**ABOUT THIS EXERCISE:** Filter the lines below, copying only those with the string "cabinet".

**EXTRACTED MATERIAL:**
[Start of Attachment]
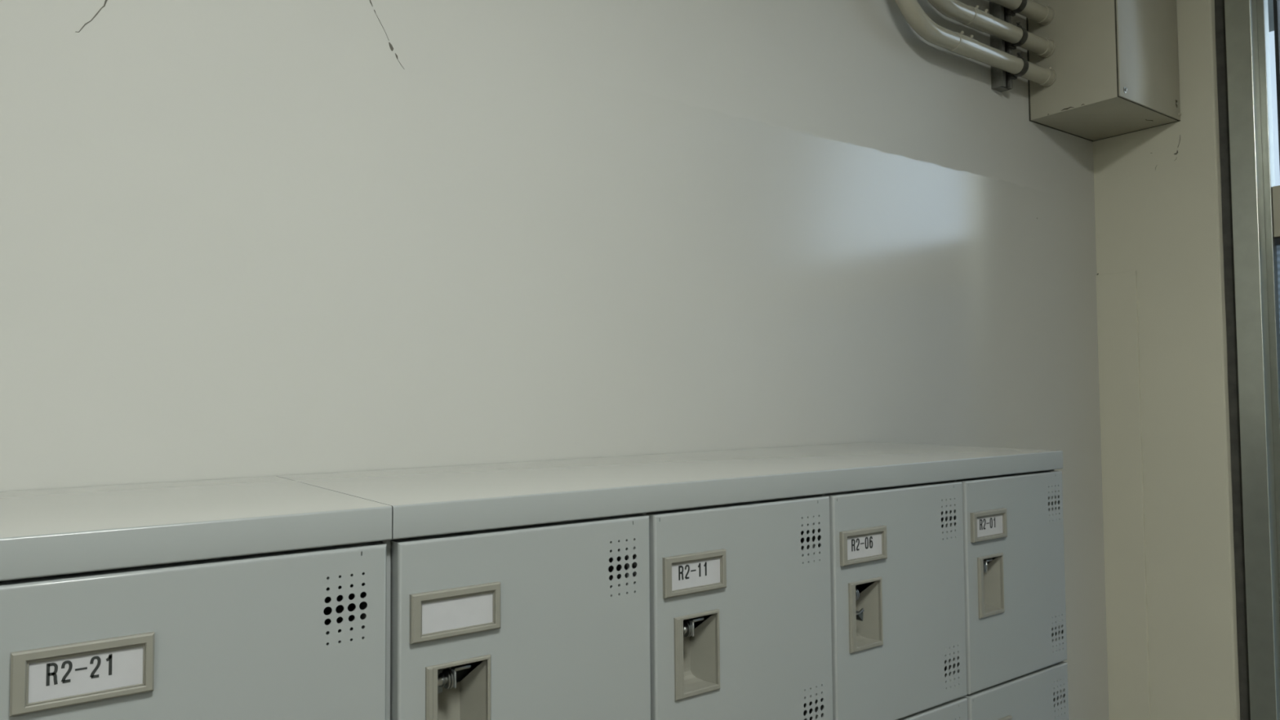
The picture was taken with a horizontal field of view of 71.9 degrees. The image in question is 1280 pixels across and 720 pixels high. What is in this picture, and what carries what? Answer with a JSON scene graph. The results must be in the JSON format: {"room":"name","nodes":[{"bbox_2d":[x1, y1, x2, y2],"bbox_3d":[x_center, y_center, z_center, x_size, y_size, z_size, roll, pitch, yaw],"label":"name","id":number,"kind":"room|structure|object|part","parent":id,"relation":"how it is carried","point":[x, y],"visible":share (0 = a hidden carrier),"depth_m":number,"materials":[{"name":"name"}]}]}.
{"room":"locker room","nodes":[
{"label":"locker room","id":0,"kind":"room"},
{"bbox_2d":[0,0,1109,719],"bbox_3d":[-0.709,0.253,0.858,4.677,2.870,0.120,1,-3,-36],"label":"wall","id":1,"kind":"structure","parent":0,"point":[238,238],"depth_m":1.21,"materials":[{"name":"paint"}]},
{"bbox_2d":[989,1,1013,92],"bbox_3d":[0.779,-0.723,1.909,0.037,0.278,0.028,1,-3,-36],"label":"strut","id":2,"kind":"object","parent":1,"relation":"attached to","point":[1000,81],"visible":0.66,"depth_m":1.90,"materials":[{"name":"metal"}]},
{"bbox_2d":[1026,0,1181,142],"bbox_3d":[1.049,-0.765,2.001,0.285,0.451,0.203,1,-3,-36],"label":"junction box","id":3,"kind":"object","parent":1,"relation":"attached to","point":[1115,63],"visible":1,"depth_m":1.92,"materials":[{"name":"beige paint"}]},
{"bbox_2d":[894,0,1056,87],"bbox_3d":[0.678,-0.857,1.802,0.553,0.498,0.040,1,-3,-36],"label":"conduit pipe","id":4,"kind":"object","parent":3,"relation":"attached to","point":[961,44],"visible":1,"depth_m":1.76,"materials":[{"name":"beige paint"}]},
{"bbox_2d":[927,0,1055,57],"bbox_3d":[0.700,-0.889,1.819,0.499,0.432,0.040,1,-3,-36],"label":"conduit pipe","id":5,"kind":"object","parent":3,"relation":"attached to","point":[973,17],"visible":1,"depth_m":1.82,"materials":[{"name":"beige paint"}]},
{"bbox_2d":[987,0,1054,26],"bbox_3d":[0.721,-0.925,1.837,0.445,0.359,0.040,1,-3,-36],"label":"conduit pipe","id":6,"kind":"object","parent":3,"relation":"attached to","point":[1042,15],"visible":1,"depth_m":1.91,"materials":[{"name":"beige paint"}]},
{"bbox_2d":[1093,0,1239,719],"bbox_3d":[1.241,0.286,2.051,0.120,2.870,0.270,1,-3,-36],"label":"wall","id":7,"kind":"structure","parent":0,"point":[1157,189],"depth_m":1.99,"materials":[{"name":"paint"}]},
{"bbox_2d":[1095,271,1151,719],"bbox_3d":[1.142,0.732,2.068,0.006,1.881,0.094,1,-3,-36],"label":"trim","id":8,"kind":"structure","parent":7,"relation":"attached to","point":[1117,329],"depth_m":2.08,"materials":[{"name":"paint"}]},
{"bbox_2d":[1267,0,1274,31],"bbox_3d":[1.376,-1.460,3.781,2.075,0.160,4.050,1,-3,-36],"label":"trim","id":9,"kind":"structure","parent":0,"point":[1270,2],"depth_m":3.59,"materials":[{"name":"grey metal"}]},
{"bbox_3d":[0.419,1.615,-0.716,4.677,0.100,3.884,1,-3,-36],"label":"floor","id":10,"kind":"structure","parent":0,"visible":0},
{"bbox_2d":[0,475,391,719],"bbox_3d":[-0.720,0.870,0.516,1.044,1.510,0.368,1,-3,-36],"label":"cabinet","id":11,"kind":"object","parent":10,"relation":"on","point":[253,597],"visible":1,"depth_m":0.64,"materials":[{"name":"grey metal"}]},
{"bbox_3d":[-0.366,0.206,0.583,0.080,0.039,0.006,1,-3,-36],"label":"nameplate frame","id":12,"kind":"part","parent":11,"relation":"part of","materials":[{"name":"beige plastic"}]},
{"bbox_3d":[-0.728,0.129,0.549,1.043,0.027,0.363,1,-3,-36],"label":"panel","id":13,"kind":"part","parent":11,"relation":"part of","materials":[{"name":"grey metal"}]},
{"bbox_2d":[276,441,1068,719],"bbox_3d":[0.118,0.888,1.132,1.035,1.510,0.368,1,-3,-36],"label":"cabinet","id":14,"kind":"object","parent":10,"relation":"on","point":[867,580],"visible":1,"depth_m":0.95,"materials":[{"name":"grey metal"}]},
{"bbox_3d":[-0.153,0.211,0.739,0.080,0.039,0.006,1,-3,-36],"label":"nameplate frame","id":15,"kind":"part","parent":14,"relation":"part of","materials":[{"name":"beige plastic"}]},
{"bbox_3d":[-0.159,0.293,0.749,0.058,0.081,0.032,1,-3,-36],"label":"recessed handle","id":16,"kind":"part","parent":14,"relation":"part of","materials":[{"name":"beige plastic"}]},
{"bbox_3d":[-0.097,0.290,0.791,0.255,0.280,0.018,1,-3,-36],"label":"door","id":17,"kind":"part","parent":14,"relation":"part of","materials":[{"name":"grey metal"}]},
{"bbox_3d":[0.110,0.147,1.165,1.034,0.027,0.363,1,-3,-36],"label":"panel","id":18,"kind":"part","parent":14,"relation":"part of","materials":[{"name":"grey metal"}]},
{"bbox_3d":[0.056,0.215,0.893,0.080,0.039,0.006,1,-3,-36],"label":"nameplate frame","id":19,"kind":"part","parent":14,"relation":"part of","materials":[{"name":"beige plastic"}]},
{"bbox_3d":[0.050,0.297,0.903,0.058,0.081,0.032,1,-3,-36],"label":"recessed handle","id":20,"kind":"part","parent":14,"relation":"part of","materials":[{"name":"beige plastic"}]},
{"bbox_3d":[0.113,0.295,0.945,0.255,0.280,0.018,1,-3,-36],"label":"door","id":21,"kind":"part","parent":14,"relation":"part of","materials":[{"name":"grey metal"}]},
{"bbox_3d":[0.265,0.220,1.047,0.080,0.039,0.006,1,-3,-36],"label":"nameplate frame","id":22,"kind":"part","parent":14,"relation":"part of","materials":[{"name":"beige plastic"}]},
{"bbox_3d":[0.260,0.302,1.057,0.058,0.081,0.032,1,-3,-36],"label":"recessed handle","id":23,"kind":"part","parent":14,"relation":"part of","materials":[{"name":"beige plastic"}]},
{"bbox_3d":[0.322,0.300,1.099,0.255,0.280,0.018,1,-3,-36],"label":"door","id":24,"kind":"part","parent":14,"relation":"part of","materials":[{"name":"grey metal"}]},
{"bbox_3d":[0.325,0.583,1.087,0.255,0.280,0.018,1,-3,-36],"label":"door","id":25,"kind":"part","parent":14,"relation":"part of","materials":[{"name":"grey metal"}]},
{"bbox_3d":[0.475,0.224,1.201,0.080,0.039,0.006,1,-3,-36],"label":"nameplate frame","id":26,"kind":"part","parent":14,"relation":"part of","materials":[{"name":"beige plastic"}]},
{"bbox_3d":[0.469,0.306,1.211,0.058,0.081,0.032,1,-3,-36],"label":"recessed handle","id":27,"kind":"part","parent":14,"relation":"part of","materials":[{"name":"beige plastic"}]},
{"bbox_3d":[0.477,0.507,1.189,0.080,0.039,0.006,1,-3,-36],"label":"nameplate frame","id":28,"kind":"part","parent":14,"relation":"part of","materials":[{"name":"beige plastic"}]},
{"bbox_3d":[0.529,0.304,1.251,0.249,0.280,0.018,1,-3,-36],"label":"door","id":29,"kind":"part","parent":14,"relation":"part of","materials":[{"name":"grey metal"}]},
{"bbox_3d":[0.531,0.587,1.239,0.249,0.280,0.018,1,-3,-36],"label":"door","id":30,"kind":"part","parent":14,"relation":"part of","materials":[{"name":"grey metal"}]},
{"bbox_3d":[2.357,0.214,0.536,0.120,2.870,3.494,1,-3,-36],"label":"wall","id":31,"kind":"structure","parent":0,"visible":0},
{"bbox_2d":[1214,0,1250,719],"bbox_3d":[1.306,0.280,1.914,0.038,2.770,0.029,1,-3,-36],"label":"trim","id":32,"kind":"structure","parent":31,"relation":"attached to","point":[1220,17],"depth_m":1.92,"materials":[{"name":"grey metal"}]},
{"bbox_2d":[1224,0,1279,719],"bbox_3d":[1.796,0.303,1.253,0.076,2.660,1.620,1,-3,-36],"label":"door","id":33,"kind":"structure","parent":31,"relation":"in","point":[1255,197],"depth_m":1.88,"materials":[{"name":"metal"}]},
{"bbox_3d":[1.815,0.552,1.255,0.005,1.662,1.499,1,-3,-36],"label":"glass","id":34,"kind":"part","parent":33,"relation":"part of","materials":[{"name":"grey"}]}
]}
[End of Attachment]
**EXERCISE RESPONSE:**
{"bbox_2d":[0,475,391,719],"bbox_3d":[-0.720,0.870,0.516,1.044,1.510,0.368,1,-3,-36],"label":"cabinet","id":11,"kind":"object","parent":10,"relation":"on","point":[253,597],"visible":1,"depth_m":0.64,"materials":[{"name":"grey metal"}]},
{"bbox_2d":[276,441,1068,719],"bbox_3d":[0.118,0.888,1.132,1.035,1.510,0.368,1,-3,-36],"label":"cabinet","id":14,"kind":"object","parent":10,"relation":"on","point":[867,580],"visible":1,"depth_m":0.95,"materials":[{"name":"grey metal"}]},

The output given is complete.